WHAT THE EXERCISE ASKS =
Extract only the lines running from the top of the entries to the line that holds "9.1 mi (15 km) away(425)453-4011 ★★★★★ 3 (1)". Include that line and omit the pictures.

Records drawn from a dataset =
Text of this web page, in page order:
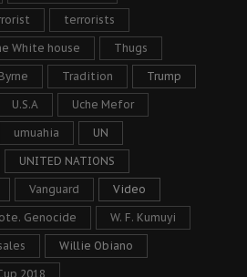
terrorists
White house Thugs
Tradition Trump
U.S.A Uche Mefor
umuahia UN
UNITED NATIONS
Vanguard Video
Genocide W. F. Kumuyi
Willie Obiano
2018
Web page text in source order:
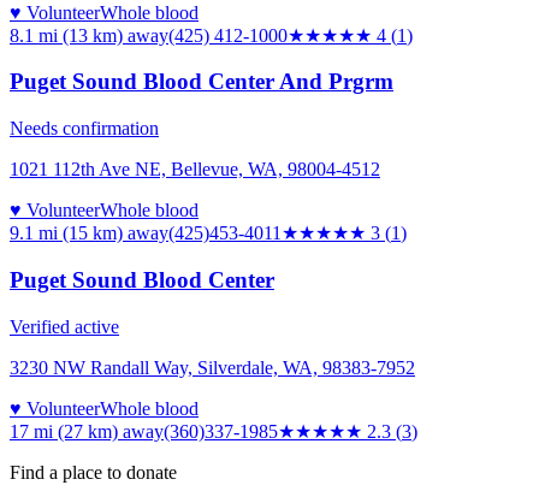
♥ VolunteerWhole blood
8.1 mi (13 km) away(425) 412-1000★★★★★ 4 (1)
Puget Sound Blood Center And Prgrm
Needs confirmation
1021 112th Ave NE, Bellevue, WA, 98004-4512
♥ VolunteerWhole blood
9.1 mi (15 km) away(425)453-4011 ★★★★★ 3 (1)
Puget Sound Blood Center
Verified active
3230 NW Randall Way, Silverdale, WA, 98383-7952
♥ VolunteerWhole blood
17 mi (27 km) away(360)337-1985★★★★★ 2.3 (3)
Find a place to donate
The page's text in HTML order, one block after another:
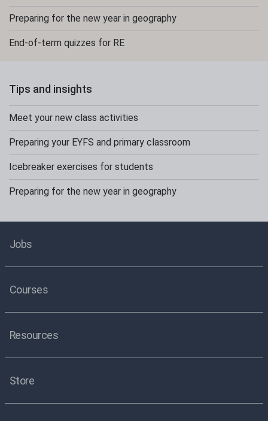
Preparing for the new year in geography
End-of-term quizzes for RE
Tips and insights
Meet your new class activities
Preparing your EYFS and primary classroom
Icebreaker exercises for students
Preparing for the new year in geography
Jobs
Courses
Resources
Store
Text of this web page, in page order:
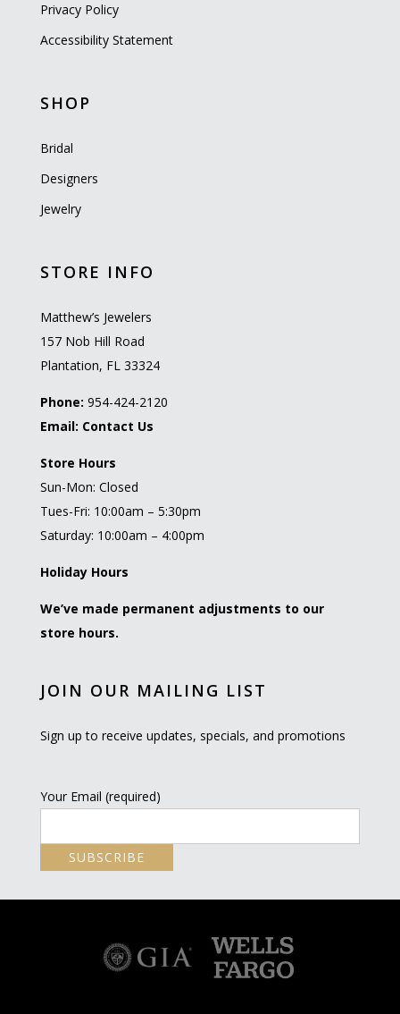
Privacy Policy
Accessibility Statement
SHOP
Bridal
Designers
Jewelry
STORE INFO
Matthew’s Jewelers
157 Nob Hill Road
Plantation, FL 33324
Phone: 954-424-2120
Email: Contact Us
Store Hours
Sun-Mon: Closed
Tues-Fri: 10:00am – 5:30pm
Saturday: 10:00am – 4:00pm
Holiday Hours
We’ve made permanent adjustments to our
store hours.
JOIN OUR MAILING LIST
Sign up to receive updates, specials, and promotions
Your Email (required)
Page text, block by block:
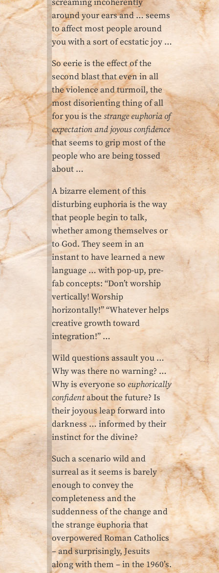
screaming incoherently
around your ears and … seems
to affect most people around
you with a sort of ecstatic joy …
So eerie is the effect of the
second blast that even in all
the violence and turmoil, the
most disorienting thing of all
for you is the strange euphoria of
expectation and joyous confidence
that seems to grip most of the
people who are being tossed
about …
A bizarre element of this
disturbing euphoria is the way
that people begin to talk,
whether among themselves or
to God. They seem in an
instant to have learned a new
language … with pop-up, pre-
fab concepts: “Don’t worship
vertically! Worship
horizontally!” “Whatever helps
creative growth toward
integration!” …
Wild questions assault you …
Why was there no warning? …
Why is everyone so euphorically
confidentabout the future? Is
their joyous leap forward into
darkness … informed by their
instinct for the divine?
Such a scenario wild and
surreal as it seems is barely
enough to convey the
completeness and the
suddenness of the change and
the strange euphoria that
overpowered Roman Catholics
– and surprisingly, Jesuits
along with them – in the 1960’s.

EXERCISE SOLUTION =
Text of this web page, in page order:
terrorists
White house Thugs
Tradition Trump
U.S.A Uche Mefor
umuahia UN
UNITED NATIONS
Vanguard Video
Genocide W. F. Kumuyi
Willie Obiano
2018
Web page text in source order:
♥ VolunteerWhole blood
8.1 mi (13 km) away(425) 412-1000★★★★★ 4 (1)
Puget Sound Blood Center And Prgrm
Needs confirmation
1021 112th Ave NE, Bellevue, WA, 98004-4512
♥ VolunteerWhole blood
9.1 mi (15 km) away(425)453-4011 ★★★★★ 3 (1)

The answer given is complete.